Otto ore di sciopero e scritte “Soppresso” su schermi di rabbia, il primo treno verso casa invaso. Corpi attaccati, fiati asserragliati. Dalla cabina di testa, una voce rimbomba meccanica attraverso il microfono. “Si prega la gentile clientela di stringersi il più possibile.” Parole volgari in coro, un’orchestra unanime a cui non serve il direttore.



Dello sciopero si è saputo ieri mattina all’ultimo, tra studenti pronti per le lezioni e lavoratori già sull’uscio di casa. Sulle carrozze, tra le parole accalcate di chi questa mattina non lo sapeva, la profezia che si conosceva era quella di uno sciopero generale previsto per il 15 dicembre.

Poi l’imprevisto inatteso di Corigliano-Rossano, Calabria, martedì 28 novembre 2023. L’indignazione per le vite arse tra le fiamme è doverosa, ma il messaggio che passa è che per far “vedere” il proprio dolore serve scardinare l’ordinarietà di chi viaggia per lavoro o per motivi di studio.
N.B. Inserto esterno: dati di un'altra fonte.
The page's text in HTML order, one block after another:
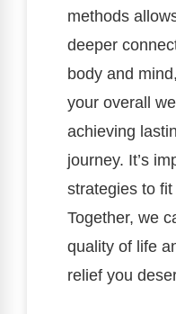
methods
deeper
body and
your overall
achieving
journey. It’s
strategies to
Together, we
quality of life
relief you
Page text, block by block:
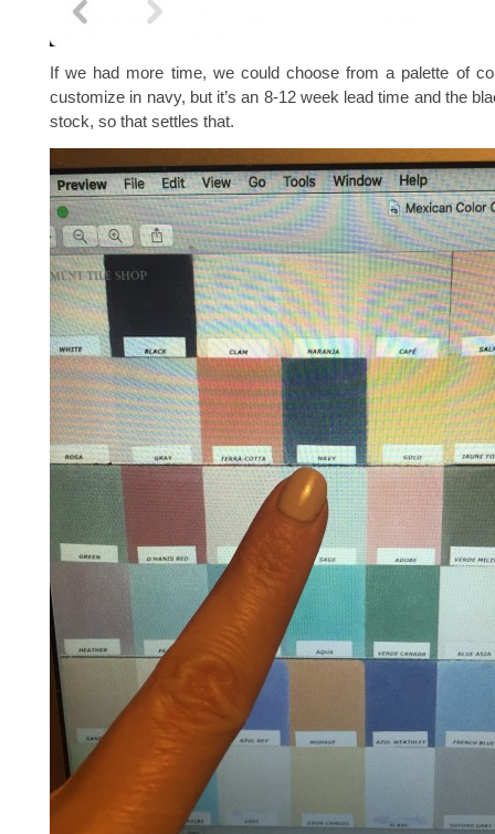
If we had more time, we could choose from a palette of
customize in navy, but it’s an 8-12 week lead time and the
stock, so that settles that.
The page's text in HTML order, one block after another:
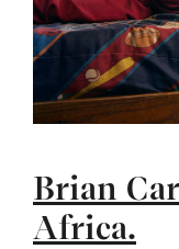
Brian
Africa.
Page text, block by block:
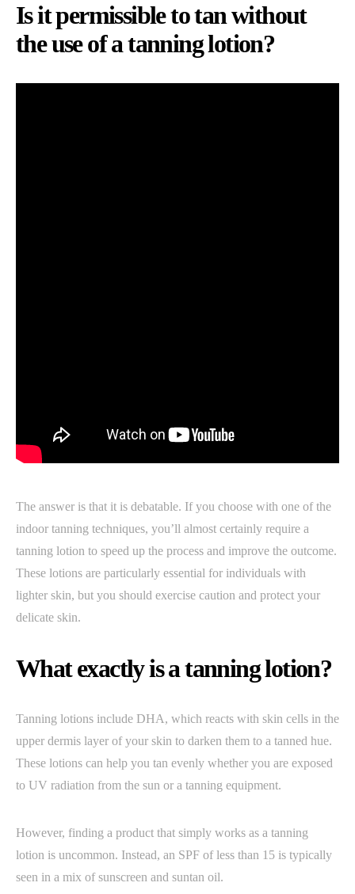
Is it permissible to tan without
the use of a tanning lotion?
The answer is that it is debatable. If you choose with one of the
indoor tanning techniques, you’ll almost certainly require a
tanning lotion to speed up the process and improve the outcome.
These lotions are particularly essential for individuals with
lighter skin, but you should exercise caution and protect your
delicate skin.
What exactly is a tanning lotion?
Tanning lotions include DHA, which reacts with skin cells in the
upper dermis layer of your skin to darken them to a tanned hue.
These lotions can help you tan evenly whether you are exposed
to UV radiation from the sun or a tanning equipment.
However, finding a product that simply works as a tanning
lotion is uncommon. Instead, an SPF of less than 15 is typically
seen in a mix of sunscreen and suntan oil.
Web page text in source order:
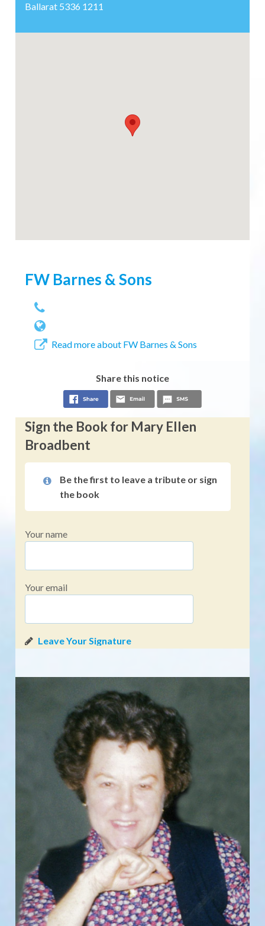
Ballarat 5336 1211
FW Barnes & Sons
Read more about FW Barnes & Sons
Share this notice
Sign the Book for Mary Ellen
Broadbent
Be the first to leave a tribute or sign
the book
Your name
Your email
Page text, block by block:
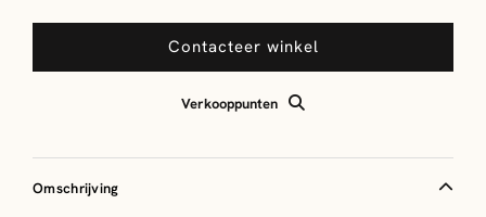
Contacteer winkel
Verkooppunten
Omschrijving
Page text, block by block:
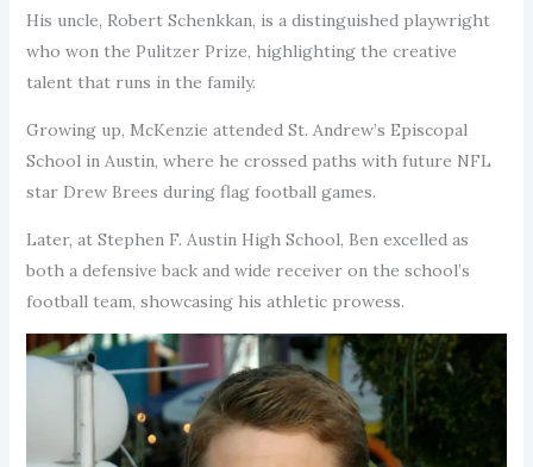
His uncle, Robert Schenkkan, is a distinguished playwright
who won the Pulitzer Prize, highlighting the creative
talent that runs in the family.
Growing up, McKenzie attended St. Andrew’s Episcopal
School in Austin, where he crossed paths with future NFL
star Drew Brees during flag football games.
Later, at Stephen F. Austin High School, Ben excelled as
both a defensive back and wide receiver on the school’s
football team, showcasing his athletic prowess.
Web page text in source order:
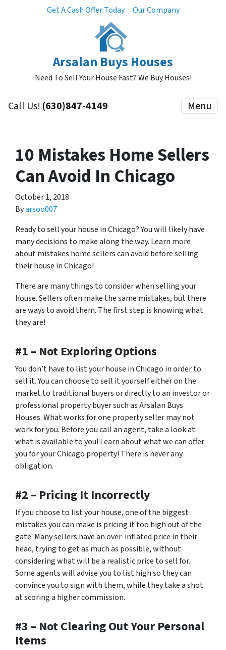
Get A Cash Offer Today Our Company
Arsalan Buys Houses
Need To Sell Your House Fast? We Buy Houses!
Call Us! (630)847-4149 Menu
10 Mistakes Home Sellers
Can Avoid In Chicago
October 1, 2018
Byarsoo007
Ready to sell your house in Chicago? You will likely have
many decisions to make along the way. Learn more
about mistakes home sellers can avoid before selling
their house in Chicago!
There are many things to consider when selling your
house. Sellers often make the same mistakes, but there
are ways to avoid them. The first step is knowing what
they are!
#1 – Not Exploring Options
You don’t have to list your house in Chicago in order to
sell it. You can choose to sell it yourself either on the
market to traditional buyers or directly to an investor or
professional property buyer such as Arsalan Buys
Houses. What works for one property seller may not
work for you. Before you call an agent, take a look at
what is available to you! Learn about what we can offer
you for your Chicago property! There is never any
obligation.
#2 – Pricing It Incorrectly
If you choose to list your house, one of the biggest
mistakes you can make is pricing it too high out of the
gate. Many sellers have an over-inflated price in their
head, trying to get as much as possible, without
considering what will be a realistic price to sell for.
Some agents will advise you to list high so they can
convince you to sign with them, while they take a shot
at scoring a higher commission.
#3 – Not Clearing Out Your Personal
Items
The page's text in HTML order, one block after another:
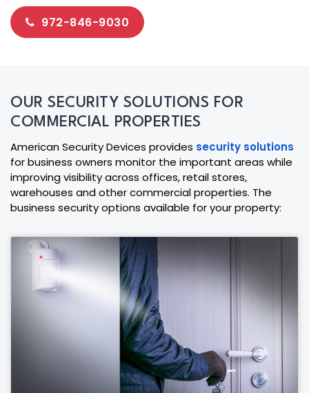
972-846-9030
OUR SECURITY SOLUTIONS FOR
COMMERCIAL PROPERTIES
American Security Devices provides security solutions
for business owners monitor the important areas while
improving visibility across offices, retail stores,
warehouses and other commercial properties. The
business security options available for your property:
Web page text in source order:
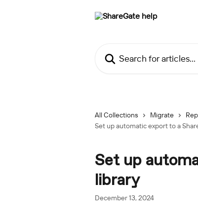
All Collections Migrate
Set up automatic export to a
Set up
library
December 13, 2024
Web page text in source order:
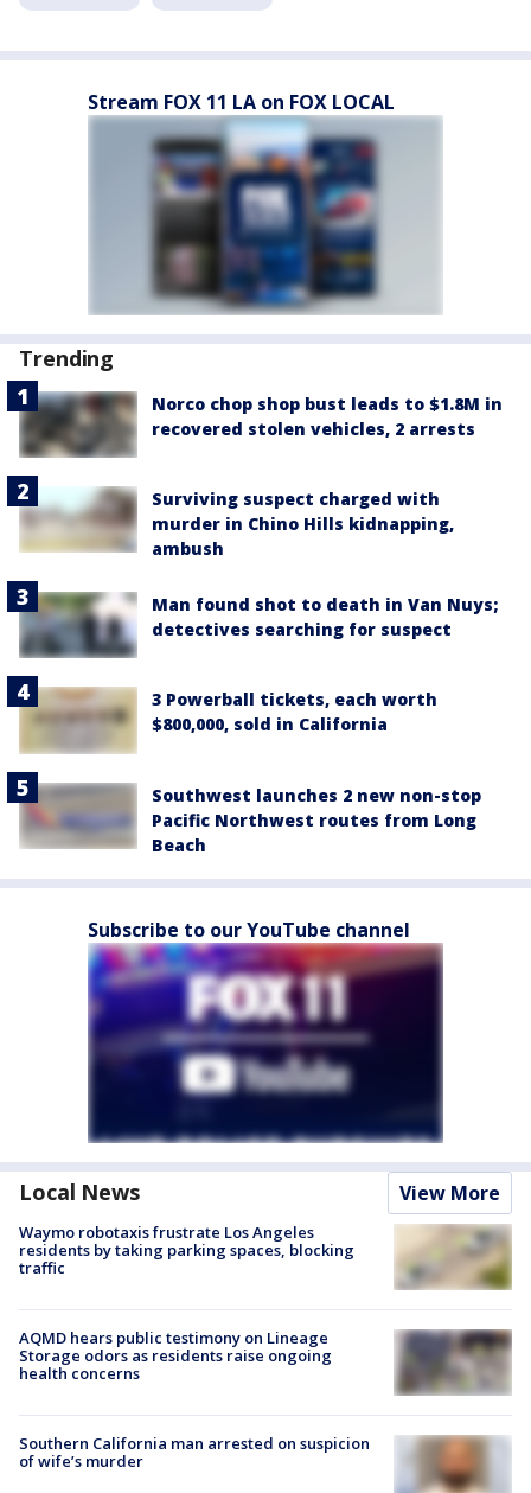
Stream FOX 11 LA on FOX LOCAL
Trending
Norco chop shop bust leads to $1.8M in
recovered stolen vehicles, 2 arrests
Surviving suspect charged with
murder in Chino Hills kidnapping,
ambush
Man found shot to death in Van Nuys;
detectives searching for suspect
3 Powerball tickets, each worth
$800,000, sold in California
Southwest launches 2 new non-stop
Pacific Northwest routes from Long
Beach
Subscribe to our YouTube channel
Local News View More
Waymo robotaxis frustrate Los Angeles
residents by taking parking spaces, blocking
traffic
AQMD hears public testimony on Lineage
Storage odors as residents raise ongoing
health concerns
Southern California man arrested on suspicion
of wife’s murder
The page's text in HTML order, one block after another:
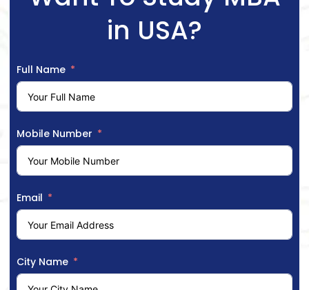
in USA?
Full Name
Mobile Number
Email
City Name
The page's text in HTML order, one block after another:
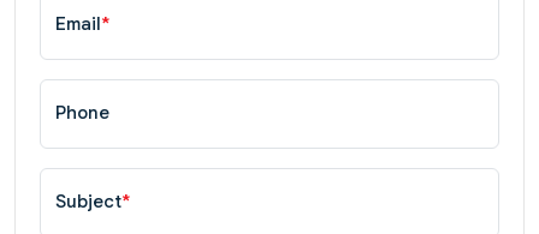
Email*
Phone
Subject*
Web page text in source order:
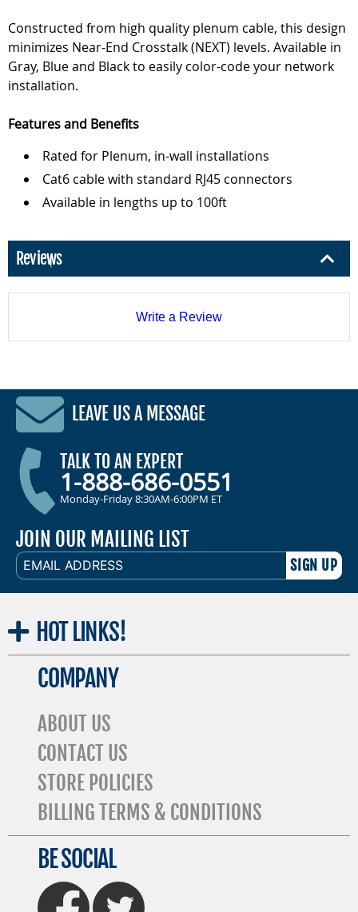
Constructed from high quality plenum cable, this design
minimizes Near-End Crosstalk (NEXT) levels. Available in
Gray, Blue and Black to easily color-code your network
installation.
Features and Benefits
Rated for Plenum, in-wall installations
Cat6 cable with standard RJ45 connectors
Available in lengths up to 100ft
Reviews
Write a Review
LEAVE US A MESSAGE
TALK TO AN EXPERT
1-888-686-0551
Monday-Friday 8:30AM-6:00PM ET
JOIN OUR MAILING LIST
EMAIL
ADDRESS
HOT LINKS!
COMPANY
ABOUT US
CONTACT US
STORE POLICIES
BILLING TERMS & CONDITIONS
BE SOCIAL
FaceBook Twitter
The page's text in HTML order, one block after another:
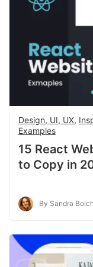
Design, UI, UX,
Examples
15 React
to Copy in
By Sandra
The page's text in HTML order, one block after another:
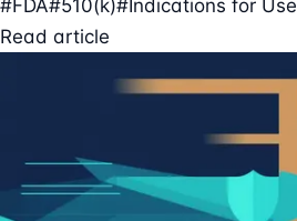
#FDA#510(k)#Indications for Use
Read article
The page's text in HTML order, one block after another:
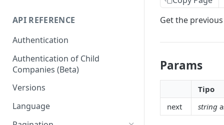
API REFERENCE
Authentication
Authentication of Child
Companies (Beta)
Versions
Language
Get the
Params
Tipo
next
string
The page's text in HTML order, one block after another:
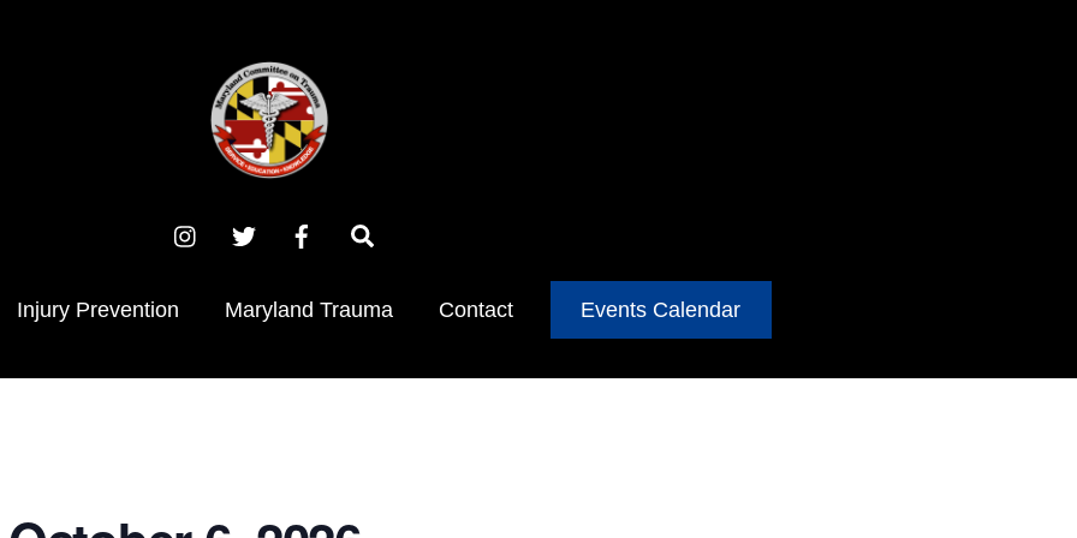
(Twitter)
Facebook
Injury Prevention Maryland Trauma Contact Events Calendar

Ma se davvero non si tratta di un braccio di ferro a chi ha l’ultima parola tra i sindacati e il ministro dei Trasporti e delle Infrastrutture, perché assistere con impotenza a porte sfondate e ritardi accumulati mentre i corpi cercano di stiparsi nel ventre di molti regionali lombardi? Se non è una provocatoria contestazione alle ultime precettazioni del ministro Salvini, come può la rabbia di migliaia di viaggiatori simboleggiare il ricordo delle due vite perse in un drammatico incidente?

Insieme alle risposte, si attende per oggi una nuova giornata di sciopero e disagi. Questa volta, però, si ritornerà alla giornata di ieri prima di decidere se mettere il naso fuori casa. E così a scioperare non saranno solo le ferrovie.